If n=2, the unit of measurement is in bits.

In [None]:
#Observe how Entropy changes with the spread of data 
X = np.arange(5)
Z = Y = X 

pX = np.array([ 0.2, 0.2, 0.2, 0.2, 0.2])
pY = np.array([ 0.2, 0.2, 0.2, 0.15, 0.25])
pZ = np.array([ 0.15, 0.35, 0.25, 0.1, 0.15])

pl.figure(figsize=(10,5))
pl.subplot(131)
pl.stem(X, pX) 
pl.ylabel('p(X)')

pl.subplot(132)
pl.stem(Y, pY)
pl.ylabel('p(Y)')

pl.subplot(133)
pl.stem(Z, pZ)
pl.ylabel('p(Z)')

pl.show()

def calc_entropy(p):
    return #TODO

print(calc_entropy(pX), calc_entropy(pY), calc_entropy(pZ))
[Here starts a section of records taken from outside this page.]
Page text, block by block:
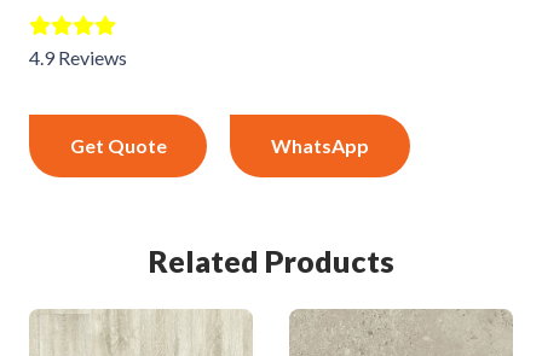
4.9 Reviews
Get Quote WhatsApp
Related Products
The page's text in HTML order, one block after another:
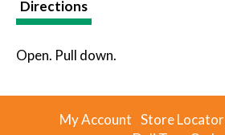
Directions
Open. Pull down.
My Account Store Locator
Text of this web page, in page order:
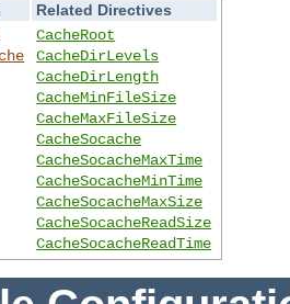
Related Directives
CacheRoot
CacheDirLevels
CacheDirLength
CacheMinFileSize
CacheMaxFileSize
CacheSocache
CacheSocacheMaxTime
CacheSocacheMinTime
CacheSocacheMaxSize
CacheSocacheReadSize
CacheSocacheReadTime
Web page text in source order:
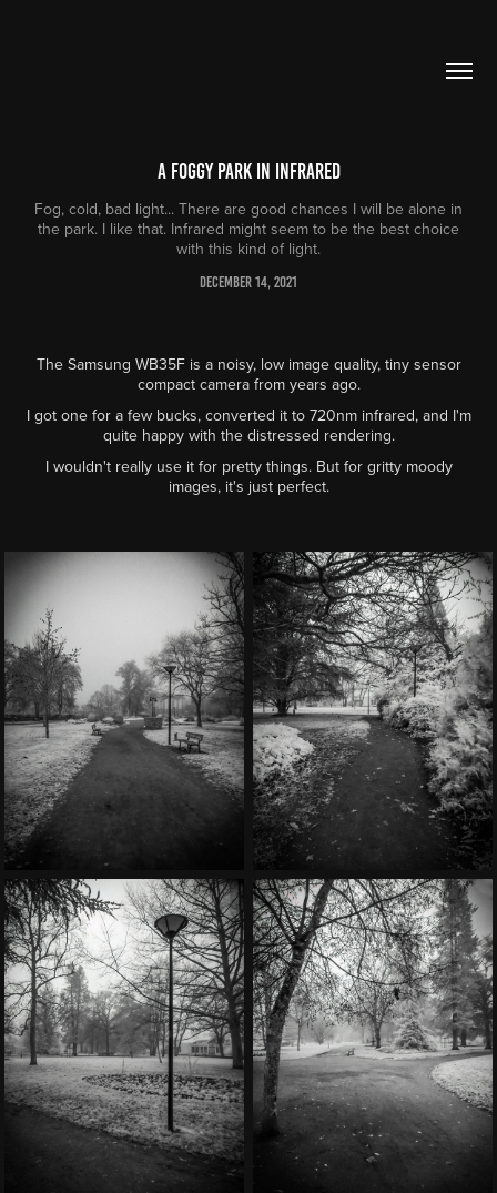
A foggy park in infrared
Fog, cold, bad light... There are good chances I will be alone in
the park. I like that. Infrared might seem to be the best choice
with this kind of light.
December 14, 2021
The Samsung WB35F is a noisy, low image quality, tiny sensor
compact camera from years ago.
I got one for a few bucks, converted it to 720nm infrared, and I'm
quite happy with the distressed rendering.
I wouldn't really use it for pretty things. But for gritty moody
images, it's just perfect.
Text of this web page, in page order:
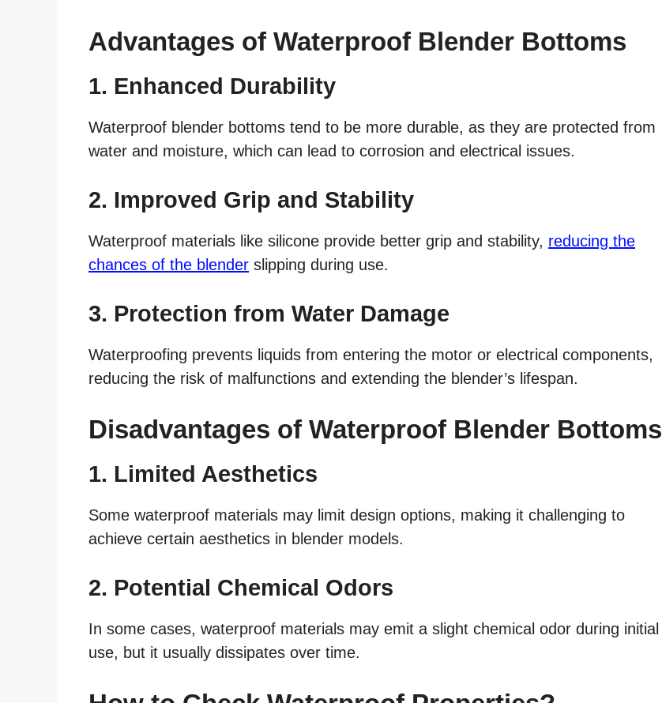
Advantages of Waterproof Blender Bottoms
1. Enhanced Durability
Waterproof blender bottoms tend to be more durable, as they are protected from
water and moisture, which can lead to corrosion and electrical issues.
2. Improved Grip and Stability
Waterproof materials like silicone provide better grip and stability, reducing the
chances of the blender slipping during use.
3. Protection from Water Damage
Waterproofing prevents liquids from entering the motor or electrical components,
reducing the risk of malfunctions and extending the blender’s lifespan.
Disadvantages of Waterproof Blender Bottoms
1. Limited Aesthetics
Some waterproof materials may limit design options, making it challenging to
achieve certain aesthetics in blender models.
2. Potential Chemical Odors
In some cases, waterproof materials may emit a slight chemical odor during initial
use, but it usually dissipates over time.
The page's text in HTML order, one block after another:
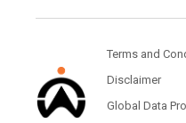
Terms and
Disclaimer
Global Data
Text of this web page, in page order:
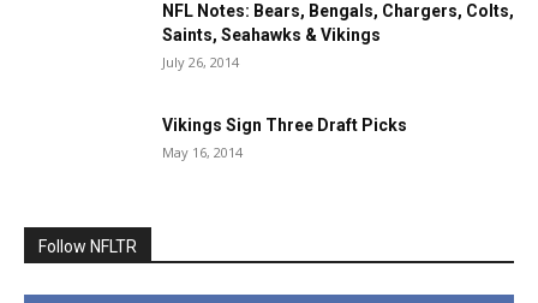
NFL Notes: Bears, Bengals, Chargers, Colts,
Saints, Seahawks & Vikings
July 26, 2014
Vikings Sign Three Draft Picks
May 16, 2014
Follow NFLTR
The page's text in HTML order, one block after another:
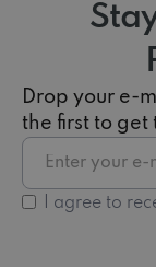
Drop your e-
the first to get
I agree to
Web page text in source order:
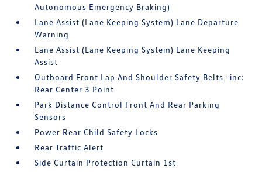
Autonomous Emergency Braking)
Lane Assist (Lane Keeping System) Lane Departure
Warning
Lane Assist (Lane Keeping System) Lane Keeping
Assist
Outboard Front Lap And Shoulder Safety Belts -inc:
Rear Center 3 Point
Park Distance Control Front And Rear Parking
Sensors
Power Rear Child Safety Locks
Rear Traffic Alert
Side Curtain Protection Curtain 1st
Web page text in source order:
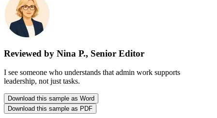
Reviewed by Nina P., Senior Editor
I see someone who understands that admin work supports
leadership, not just tasks.
Download this sample as Word
Download this sample as PDF
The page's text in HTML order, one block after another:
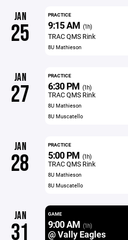
JAN
25
PRACTICE
9:15 AM (1h)
TRAC QMS Rink
8U Mathieson
JAN
27
PRACTICE
6:30 PM (1h)
TRAC QMS Rink
8U Mathieson
8U Muscatello
JAN
28
PRACTICE
5:00 PM (1h)
TRAC QMS Rink
8U Mathieson
8U Muscatello
JAN
31
GAME
9:00 AM (1h)
@ Vally Eagles
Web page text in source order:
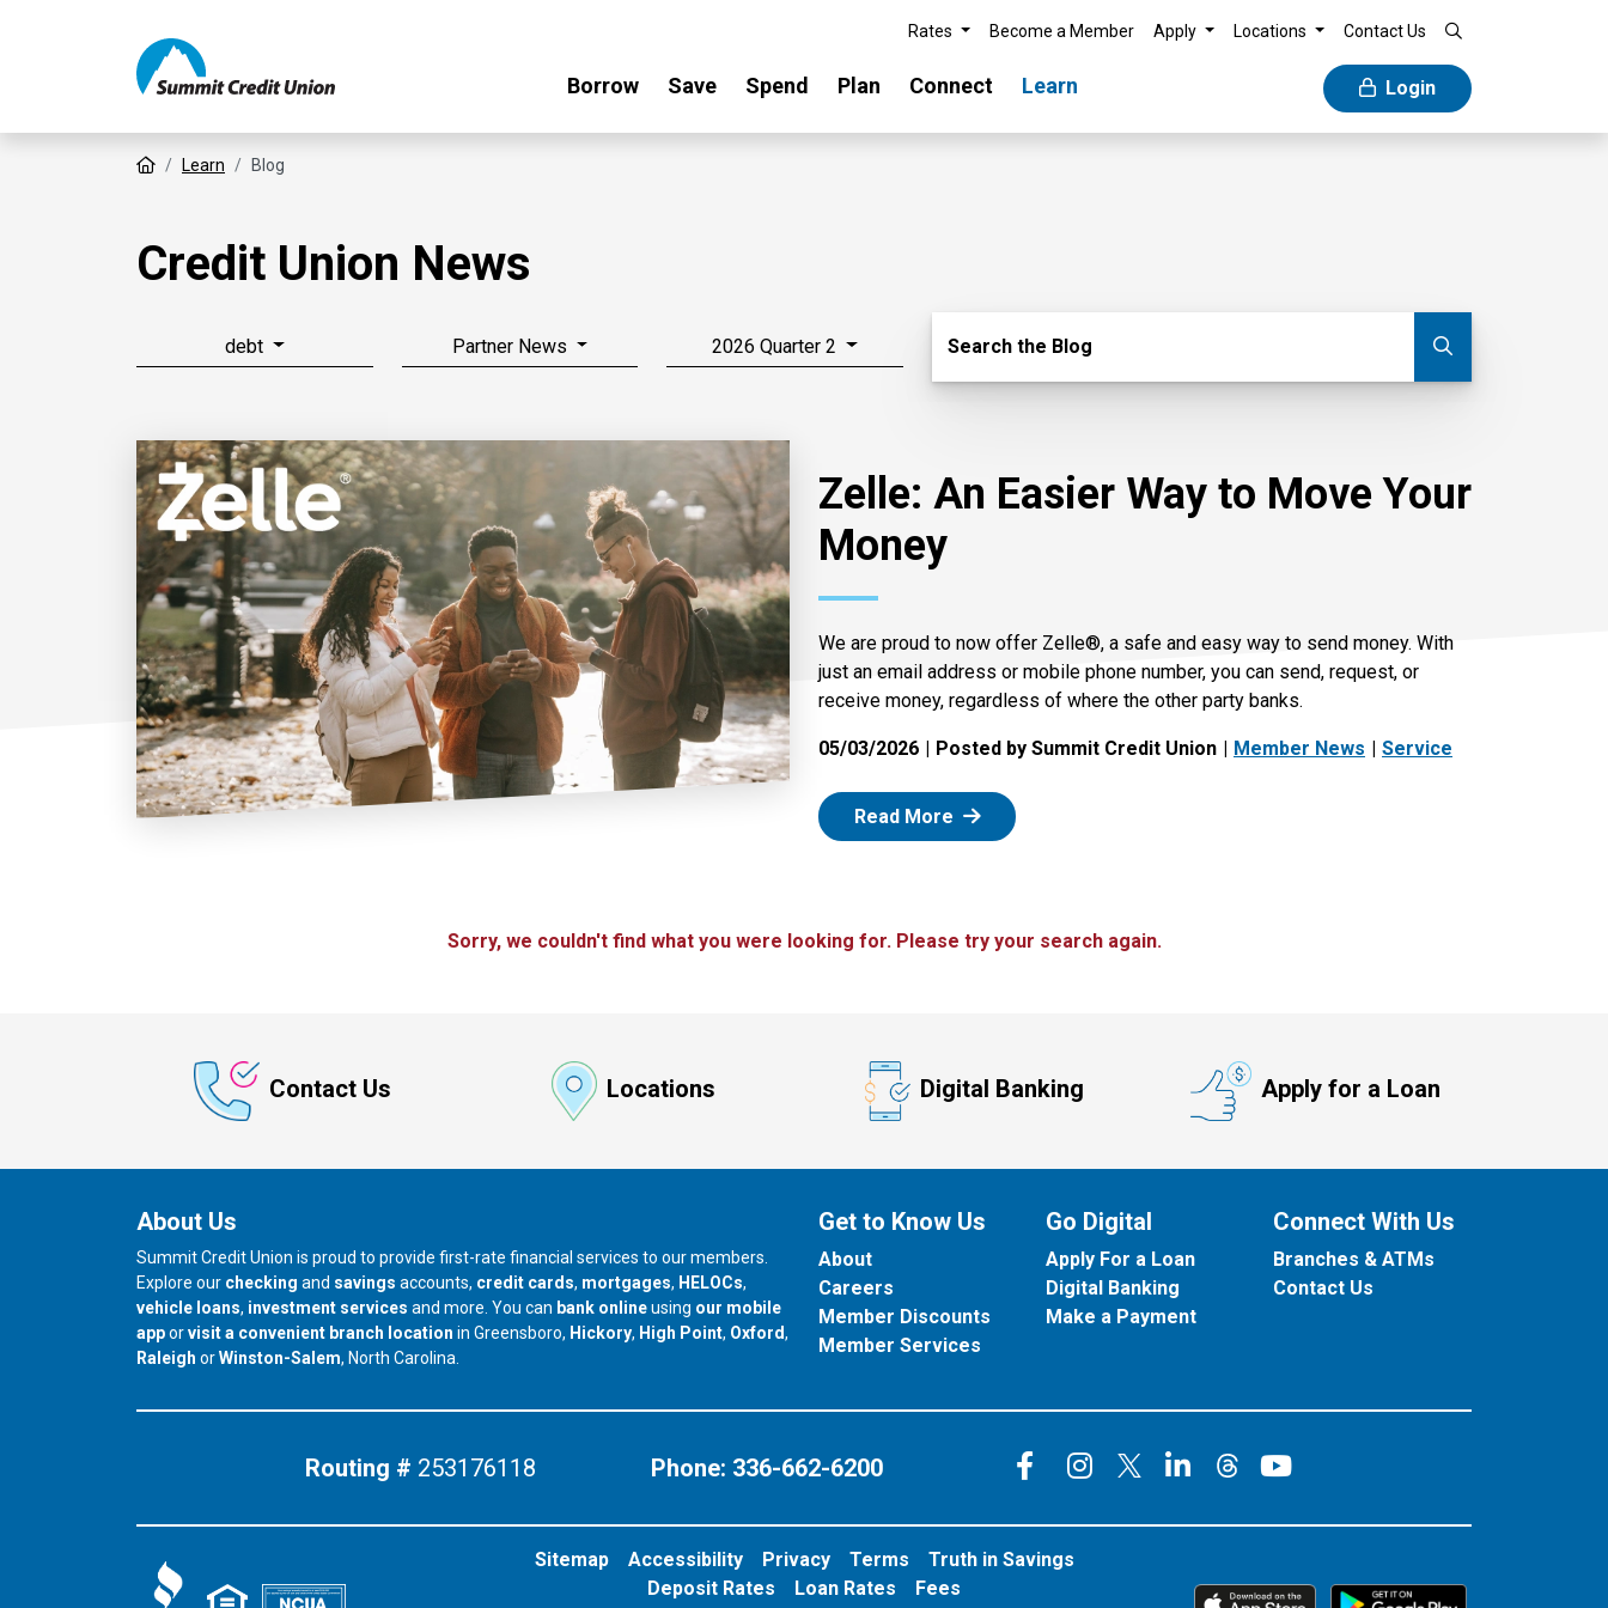
Rates Become a Member Apply Locations Contact Us
Borrow Save Spend Plan Connect Learn Login
Home Learn Blog
Credit Union News
debt Partner News 2026 Quarter 2 Search Blog
Search the Blog
Zelle: An Easier Way to Move Your
Money
We are proud to now offer Zelle®, a safe and easy way to send money. With
just an email address or mobile phone number, you can send, request, or
receive money, regardless of where the other party banks.
05/03/2026 Posted by Summit Credit Union Member News Service
Read More : Zelle
Sorry, we couldn't find what you were looking for. Please try your search again.
Contact Us Locations Digital Banking Apply for a Loan
About Us
Summit Credit Union is proud to provide first-rate financial services to our members.
Explore our checking and savings accounts, credit cards, mortgages, HELOCs,
vehicle loans, investment services and more. You can bank onlineusing our mobile
apporvisit a convenient branch location in Greensboro, our branch in
Hickory, our branch in
High Point, our branch in
Oxford,
our branch in
Raleigh orour branch in
Winston-Salem, North Carolina.
Get to Know Us
About
Careers
Member Discounts
Member Services
Go Digital
Apply For a Loan
Digital Banking
Make a Payment
Connect With Us
Branches & ATMs
Contact Us
Routing # 253176118 Phone: 336-662-6200 Connect on Facebook
Connect on Instagram
Connect on X
Connect on LinkedIn
Connect on Threads
Connect on
Sitemap Accessibility Privacy Terms
Truth in Savings
Deposit Rates
Loan Rates Fees
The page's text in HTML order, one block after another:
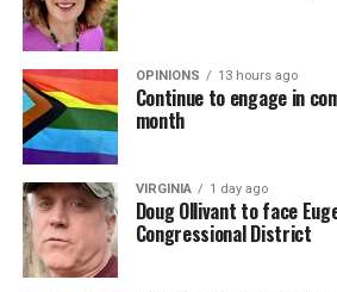
OPINIONS 13 hours ago
Continue to engage in
month
VIRGINIA 1 day ago
Doug Ollivant to face
Congressional District
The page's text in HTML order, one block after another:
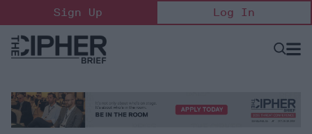
to
content
Sign Up Log In
Open
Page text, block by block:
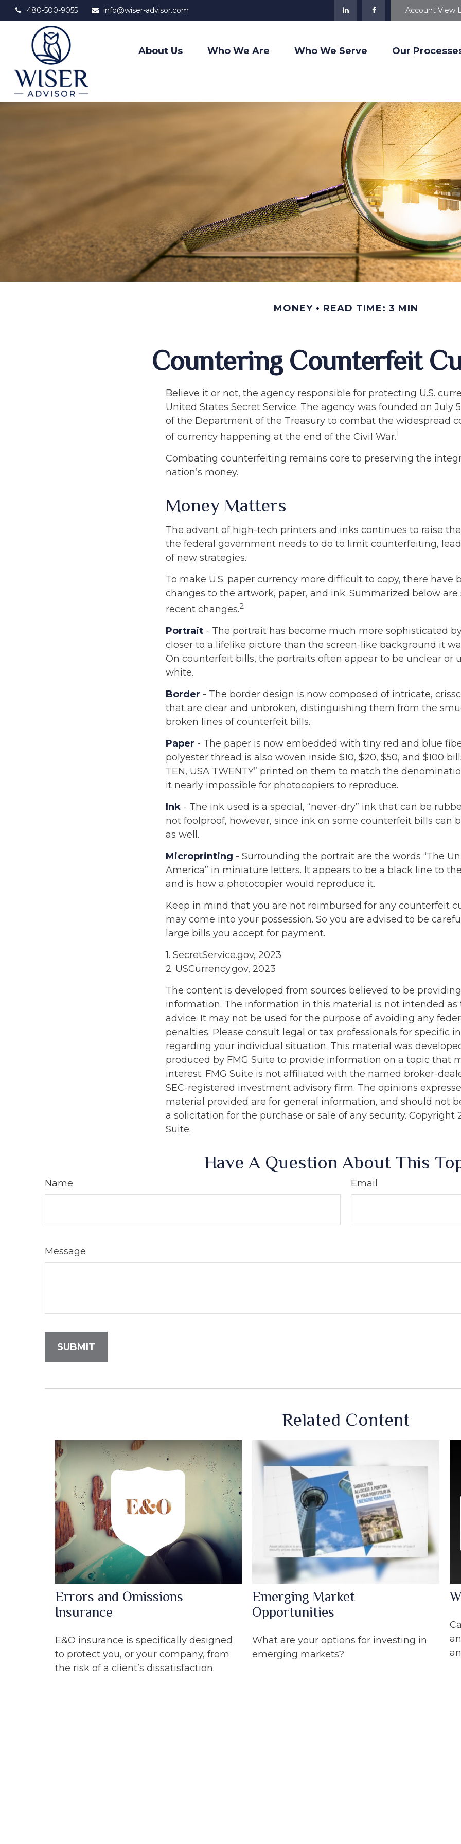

**Exercise 3.1.1** Consider the Bernoulli trial of tossing a coin (unfair coin) with event space X. Let $p(X=1)$ be the probability of obtaining a head. Calculate the entopy for $p(X=1) \in [0,1]$ and show that entopy decreases as the uncertainty decreases.

In [None]:
#Answer

## 3.2 Kullback-Leibler (KL) divergence or Relative Entropy

KL divergence measures how dissimilar two probability distributions are.
\begin{equation}
    \mathrm{KL}(p||q) := \sum_x p(x) log_n \frac{p(x)}{q(x)}
\end{equation}

In [None]:
def calc_KL(p, q):
    return #TODO

print('KL(p||p)', calc_KL(pX, pX)) #Note min(KL) is zero when iff p=q
print('KL(p||q)', calc_KL(pX, pY))
print('KL(q||p)', calc_KL(pY, pX)) # Note KL is not symmetric

## 4. Bayes' Rule

\begin{equation}
    p(Y=y|X=x) = \frac{p(X=x|Y=y) p(Y=y)}{\sum_{y'} p(X=x|Y=y')p(Y=y')}
\end{equation}

**Exercise 4.1.1** 

0.4% of a population is having a particular genetic disorder. In order to test the disorder, a person has undergone a medical test which has a **sensitivity** of 80% (if a person has the disorder, the test result will be positive with a probability of 0.8) and a **false alarm** of 10%. If the test is positive, what is the probability of person the having the particular genetic disorder?